Go has added Valgrind support
Go has added Valgrind support. While reading the commit, I saw this:
Instead of adding the Valgrind headers to the tree, and using cgo to call the various Valgrind client request macros, we just add an assembly function which emits the necessary instructions to trigger client requests.
This is super interesting. Let’s have a quick look at the code:
// Copyright 2025 The Go Authors. All rights reserved.
// Use of this source code is governed by a BSD-style
// license that can be found in the LICENSE file.

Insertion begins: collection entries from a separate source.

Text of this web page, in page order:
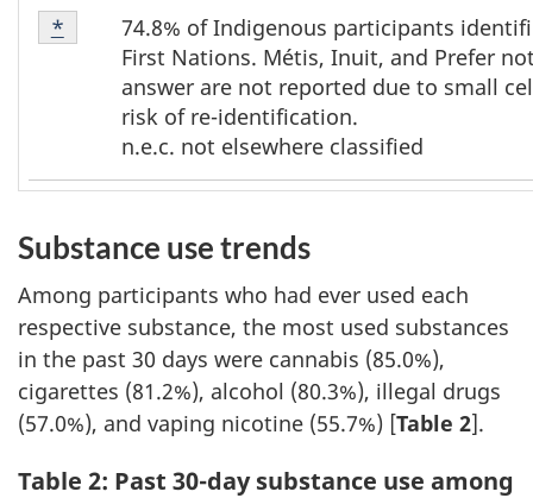
Footnote
*
74.8% of Indigenous participants
First Nations. Métis, Inuit, and Prefer
answer are not reported due to small
risk of re-identification.
n.e.c. not elsewhere classified
Return to footnote
* referrer
Substance use trends
Among participants who had ever used each
respective substance, the most used substances
in the past 30 days were cannabis (85.0%),
cigarettes (81.2%), alcohol (80.3%), illegal drugs
(57.0%), and vaping nicotine (55.7%) [Table 2].
Table 2: Past 30-day substance use among
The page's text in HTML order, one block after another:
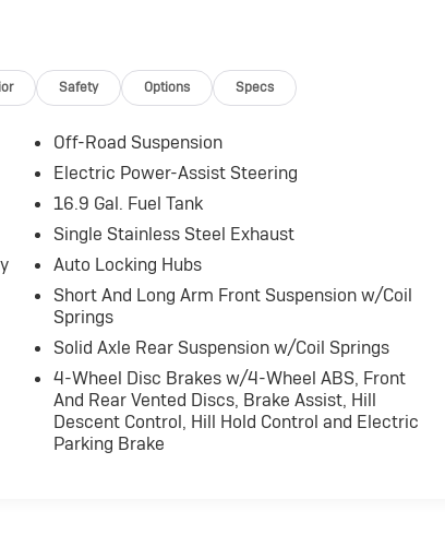
Safety Options Specs
Off-Road Suspension
Electric Power-Assist Steering
16.9 Gal. Fuel Tank
Single Stainless Steel Exhaust
Auto Locking Hubs
Short And Long Arm Front Suspension w/Coil
Springs
Solid Axle Rear Suspension w/Coil Springs
4-Wheel Disc Brakes w/4-Wheel ABS, Front
And Rear Vented Discs, Brake Assist, Hill
Descent Control, Hill Hold Control and Electric
Parking Brake
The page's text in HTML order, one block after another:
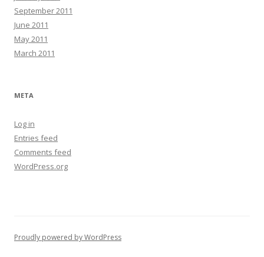
September 2011
June 2011
May 2011
March 2011
META
Log in
Entries feed
Comments feed
WordPress.org
Proudly powered by WordPress
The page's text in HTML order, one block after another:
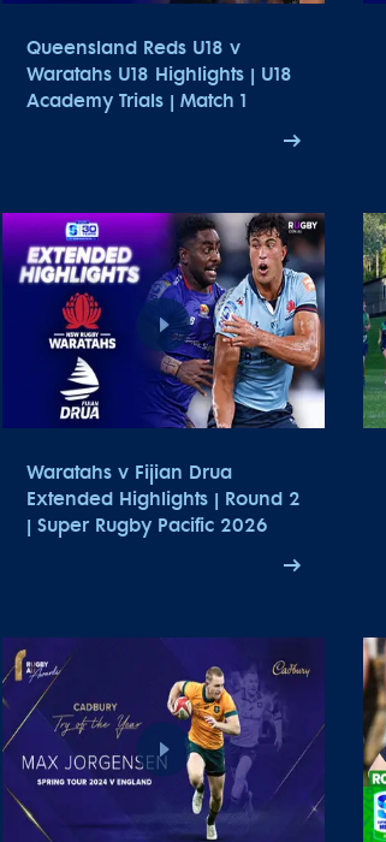
Queensland Reds U18 v
Waratahs U18 Highlights | U18
Academy Trials | Match 1
Waratahs v Fijian Drua
Extended Highlights | Round 2
| Super Rugby Pacific 2026
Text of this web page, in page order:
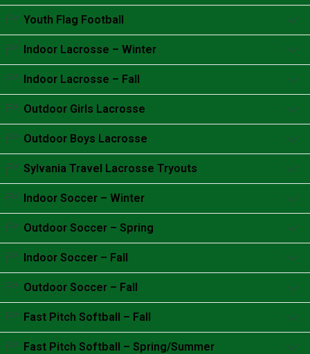
Accordion content goes here.
Youth Flag Football
Accordion content goes here.
Indoor Lacrosse – Winter
Accordion content goes here.
Indoor Lacrosse – Fall
Accordion content goes here.
Outdoor Girls Lacrosse
Accordion content goes here.
Outdoor Boys Lacrosse
Accordion content goes here.
Sylvania Travel Lacrosse Tryouts
Accordion content goes here.
Indoor Soccer – Winter
Accordion content goes here.
Outdoor Soccer – Spring
Accordion content goes here.
Indoor Soccer – Fall
Accordion content goes here.
Outdoor Soccer – Fall
Accordion content goes here.
Fast Pitch Softball – Fall
Accordion content goes here.
Fast Pitch Softball – Spring/Summer
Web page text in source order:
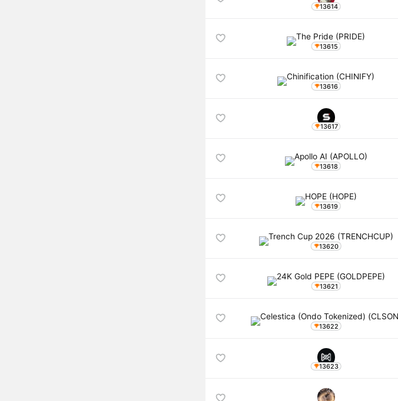
13614
13615
13616
13617
13618
13619
13620
13621
13622
13623
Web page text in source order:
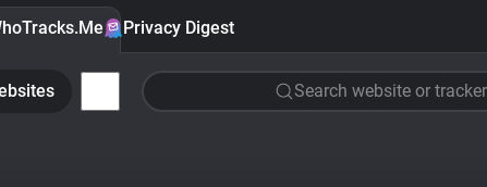
Privacy Digest
Search website or tracker
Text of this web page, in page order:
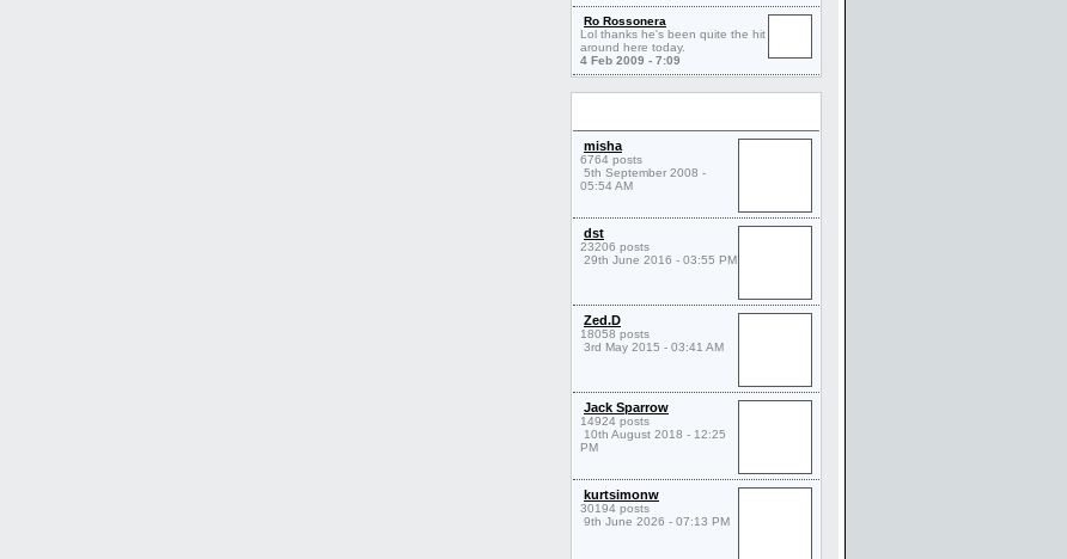
Ro Rossonera
Lol thanks he's been quite the hit
around here today.
4 Feb 2009 - 7:09
misha
6764 posts
5th September 2008 -
05:54 AM
dst
23206 posts
29th June 2016 - 03:55 PM
Zed.D
18058 posts
3rd May 2015 - 03:41 AM
Jack Sparrow
14924 posts
10th August 2018 - 12:25
PM
kurtsimonw
30194 posts
9th June 2026 - 07:13 PM

//go:build valgrind && linux
#include "textflag.h"
// Instead of using cgo and using the Valgrind macros, we just emit the special client request
// assembly ourselves. The client request mechanism is basically the same across all architectures,
// with the notable difference being the special preamble that lets Valgrind know we want to do
// a client request.
//
// The form of the VALGRIND_DO_CLIENT_REQUEST macro assembly can be found in the valgrind/valgrind.h
// header file [0].
//
// [0] https://sourceware.org/git/?p=valgrind.git;a=blob;f=include/valgrind.h.in;h=f1710924aa7372e7b7e2abfbf7366a2286e33d2d;hb=HEAD
// func valgrindClientRequest(uintptr, uintptr, uintptr, uintptr, uintptr, uintptr) (ret uintptr)

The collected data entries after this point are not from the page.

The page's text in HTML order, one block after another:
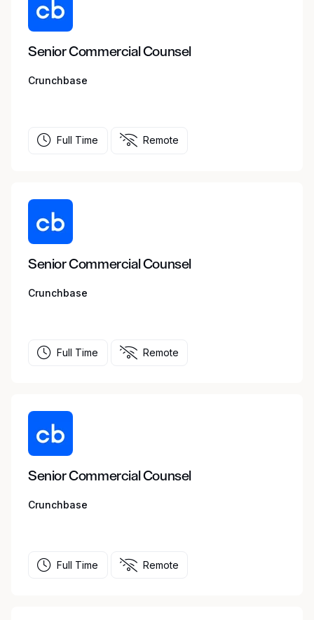
Senior Commercial Counsel
Crunchbase
Full Time Remote
Senior Commercial Counsel
Crunchbase
Full Time Remote
Senior Commercial Counsel
Crunchbase
Full Time Remote
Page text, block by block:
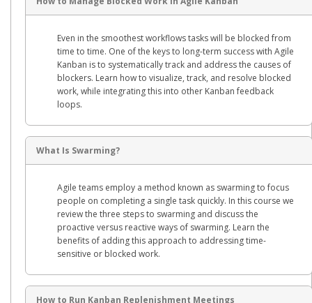
Even in the smoothest workflows tasks will be blocked from
time to time. One of the keys to long-term success with Agile
Kanban is to systematically track and address the causes of
blockers. Learn how to visualize, track, and resolve blocked
work, while integrating this into other Kanban feedback
loops.
What Is Swarming?
Agile teams employ a method known as swarming to focus
people on completing a single task quickly. In this course we
review the three steps to swarming and discuss the
proactive versus reactive ways of swarming. Learn the
benefits of adding this approach to addressing time-
sensitive or blocked work.
How to Run Kanban Replenishment Meetings
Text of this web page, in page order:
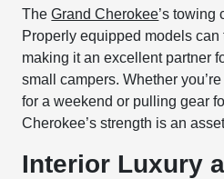
TheGrand Cherokee’s towing
Properly equipped models
making it an excellent partner
small campers. Whether
for a weekend or pulling gear
Cherokee’s strength is an
Interior Luxury
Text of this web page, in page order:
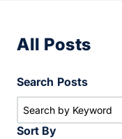
All Posts
Search Posts
Sort By
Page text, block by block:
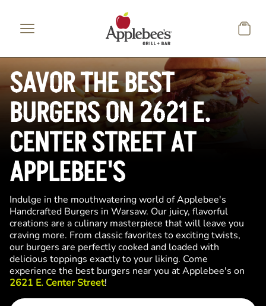
SAVOR THE BEST
BURGERS ON 2621 E.
CENTER STREET AT
APPLEBEE'S
Indulge in the mouthwatering world of Applebee's
Handcrafted Burgers in Warsaw. Our juicy, flavorful
creations are a culinary masterpiece that will leave you
craving more. From classic favorites to exciting twists,
our burgers are perfectly cooked and loaded with
delicious toppings exactly to your liking. Come
experience the best burgers near you at Applebee's on
2621 E. Center Street!
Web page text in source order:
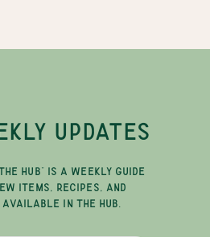
UPDATES
HUB" IS A WEEKLY GUIDE
ITEMS, RECIPES, AND
AVAILABLE IN THE HUB.
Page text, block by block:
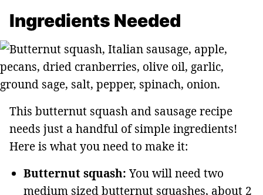
Ingredients Needed
This butternut squash and sausage recipe
needs just a handful of simple ingredients!
Here is what you need to make it:
Butternut squash:You will need two
medium sized butternut squashes, about 2

TEXT runtime·valgrindClientRequest(SB), NOSPLIT, $0-56
// Load the address of the first of the (contiguous) arguments into AX.
LEAQ args+0(FP), AX
// Zero DX, since some requests may not populate it.
XORL DX, DX
// Emit the special preabmle.
ROLQ $3, DI; ROLQ $13, DI
ROLQ $61, DI; ROLQ $51, DI
// "Execute" the client request.
XCHGQ BX, BX
// Copy the result out of DX.
MOVQ DX, ret+48(FP)
RET
This is the amd64 assembly for the Valgrind client request. This asm emits the exact instruction sequence that Valgrind’s macro VALGRIND_DO_CLIENT_REQUEST would have produced in C, just without cgo.

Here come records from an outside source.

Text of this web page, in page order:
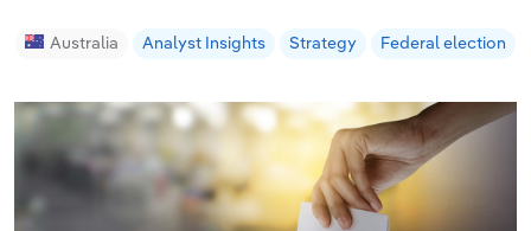
Australia Analyst Insights Strategy Federal election
View all articles
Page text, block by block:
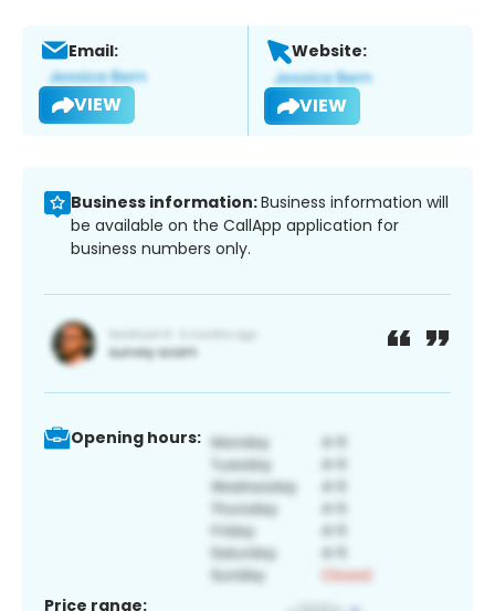
Email:
VIEW
Website:
VIEW
Business information:Business information will
be available on the CallApp application for
business numbers only.
Opening hours:
Price range:
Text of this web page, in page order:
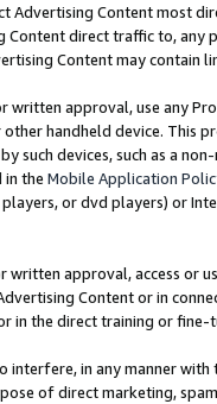
Advertising Content most
Content direct traffic to,
Content may contain
written approval, use any
handheld device. This
such devices, such as a
in the Mobile Application
or dvd players) or
approval, access or
Content or in
in the direct training or
in any manner
of direct marketing,
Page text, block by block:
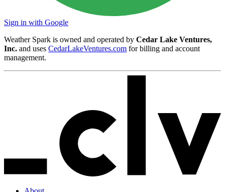
Sign in with Google
Weather Spark is owned and operated by Cedar Lake Ventures,
Inc. and uses CedarLakeVentures.com for billing and account
management.
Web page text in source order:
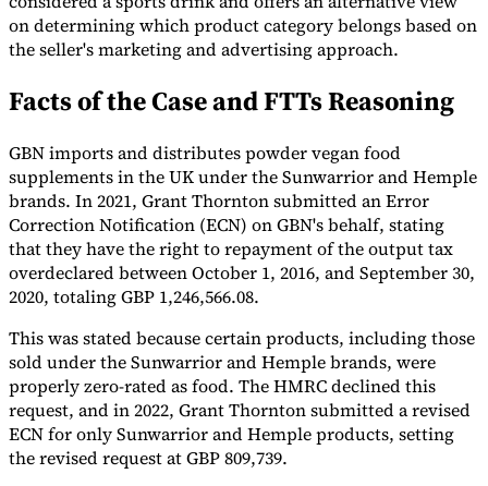
Country Tax Guides
All GuidesEuropeAmericasAsia-PacificAfrica
on determining which product category belongs based on
the seller's marketing and advertising approach.
Facts of the Case and FTTs Reasoning
GBN imports and distributes powder vegan food
supplements in the UK under the Sunwarrior and Hemple
brands. In 2021, Grant Thornton submitted an Error
Correction Notification (ECN) on GBN's behalf, stating
that they have the right to repayment of the output tax
overdeclared between October 1, 2016, and September 30,
2020, totaling GBP 1,246,566.08.
This was stated because certain products, including those
sold under the Sunwarrior and Hemple brands, were
properly zero-rated as food. The HMRC declined this
request, and in 2022, Grant Thornton submitted a revised
ECN for only Sunwarrior and Hemple products, setting
the revised request at GBP 809,739.
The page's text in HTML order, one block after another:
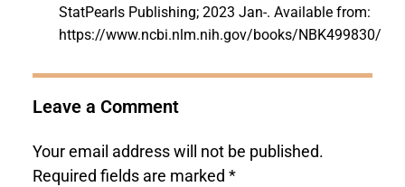
StatPearls Publishing; 2023 Jan-. Available from:
https://www.ncbi.nlm.nih.gov/books/NBK499830/
Leave a Comment
Your email address will not be published.
Required fields are marked *
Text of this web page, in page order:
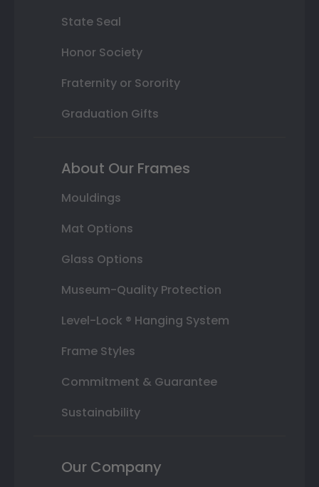
State Seal
Honor Society
Fraternity or Sorority
Graduation Gifts
About Our Frames
Mouldings
Mat Options
Glass Options
Museum-Quality Protection
Level-Lock ® Hanging System
Frame Styles
Commitment & Guarantee
Sustainability
Our Company
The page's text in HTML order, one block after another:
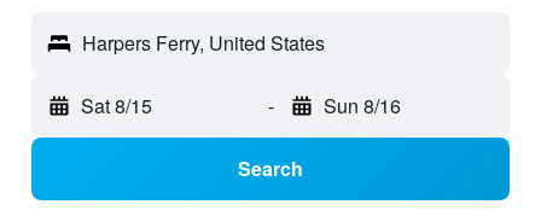
Harpers Ferry, United States
Sat 8/15 - Sun 8/16
Search
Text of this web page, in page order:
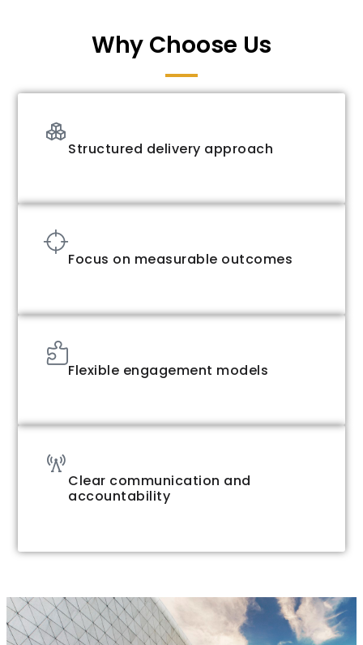
Why Choose Us
Structured delivery approach
Focus on measurable outcomes
Flexible engagement models
Clear communication and
accountability
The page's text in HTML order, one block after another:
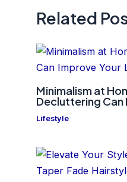
Related
Minimalism at
Decluttering Can
Lifestyle
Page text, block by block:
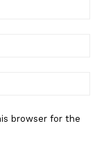
browser for the
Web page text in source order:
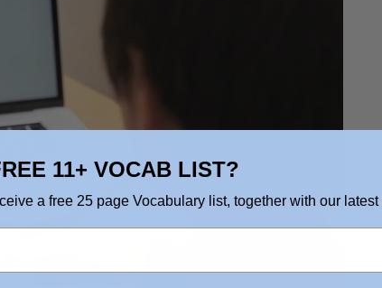
11+ VOCAB LIST?
a free 25 page Vocabulary list, together with our latest
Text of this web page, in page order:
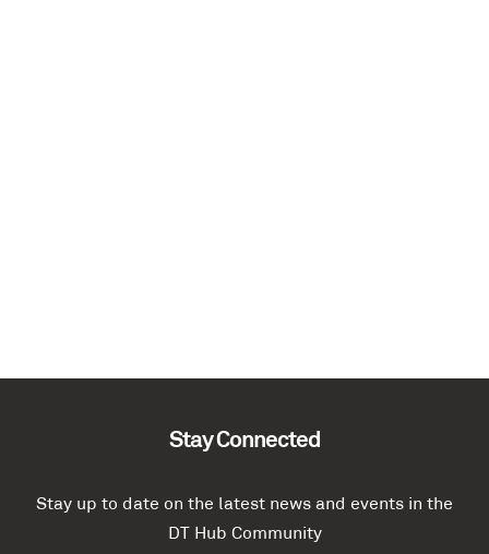
Stay Connected
Stay up to date on the latest news and events in the
DT Hub Community
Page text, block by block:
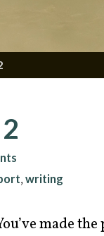
, writing
made
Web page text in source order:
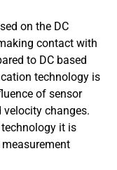
on the DC
contact with
to DC based
technology is
of sensor
changes.
it is
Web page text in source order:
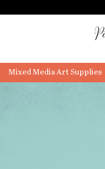
Mixed Media Art Supplies
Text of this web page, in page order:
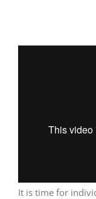
It is time for
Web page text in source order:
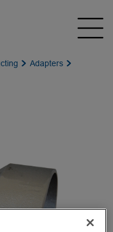
Adapters

On arm64, the same idea is implemented with different registers and the AArch64 “marker” Valgrind looks for.
It’s nice because they do everything on the language itself, even when relying on assembly. Some reasons I could imagine they do it this way: to avoid cgo and keep the runtime pure-Go, but most importantly control.
Really interesting for me that Go team decided to follow this route. Also, I’m not a fan of cgo.